Modules should be unaware of the execution context within which they are run, they should have no dependencies on AWS Lambda, Express or any other infrastructure specifics. The intention therefore of the context component is to provide a consistent programming interface that all our business modules use, which creates an abstraction over the execution context.

Context class should be initialised at the start of an API request or event handler in order to provide the context required for the code handler including database session, access to the event bridge, the incoming event information etc.

The Context is the only parameter passed to our API / Event handlers, providing consistency and an easy ability to introduce cross cutting concerns to our code such as logging, error handling etc.

Code Entry Points

The context is initialised in one of three ways, essentially we have 2 different entry points into our module handlers at the moment, these are

  1. API (Koa): We use Koa as a lightweight web server for our APIs, each API service configures an instance of handlers/api.ts. The Api class configures a catch all route for Koa and uses the OpenAPI spec to configure the API routes / security schemas etc. The Api class handles all incoming API calls, initialises the context and database session, and routes the request to the appropriate handler.
  2. Lambda via Eventbridge: The event entry point is defined in the service along with any configuration required for deployment. The entry point passes the request through to the eventhandler in components/context/handlers/event.ts which will set up the context and route the incoming event to the appropriate handler.

You can find how to's for creating new handlers for each entry point type here

Context Properties

  1. Event: A lightweight class which exposes a set of properties used by most modules. The context is initialised in one of two ways, either via the context middleware component (components/context/middleware/context.ts) for APIs or via the generic event handler (components/context/handers/event.ts) for events.
  2. Session: Provides access to the current database session which is scoped per api request or per event.
  3. EventPublisher: Provides access to the AWS event bridge for publishing events
  4. error: If an error occurs during execution it will be stored in this field, any middleware error handlers will be invoked, then the error will be rethrown
  5. props: property bag for any custom data needed for the execution context

Middleware

One advantage of having a consistent programming interface for all our handlers is the ability to inject cross cutting concerns into each handlers execution.

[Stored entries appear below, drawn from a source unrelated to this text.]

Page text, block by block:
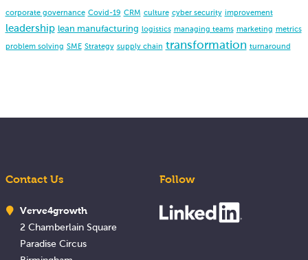
corporate governance Covid-19 CRM culture cyber security improvement
leadership lean manufacturing logistics managing teams marketing metrics
problem solving SME Strategy supply chain transformation turnaround
Contact Us
Verve4growth
2 Chamberlain Square
Paradise Circus
Follow

To facilitate this we have a basic port of middy (middy.ts), customised to work with our event and api handler signature.

Each middleware component can export 3 functions

  • before: runs before the base handler executes
  • after: runs after the base handler executes
  • error: runs if any errors occur during handler or middleware execution

Middleware examples can be found in the ./components/context/middleware folder

There are a couple of middlewares

  • context: for managing database session per api or event handler
  • sentry: for logging errors to Sentry and performance monitoring

Each code entry point has the option to configure the generic handlers with additional middleware that may be specific to that event.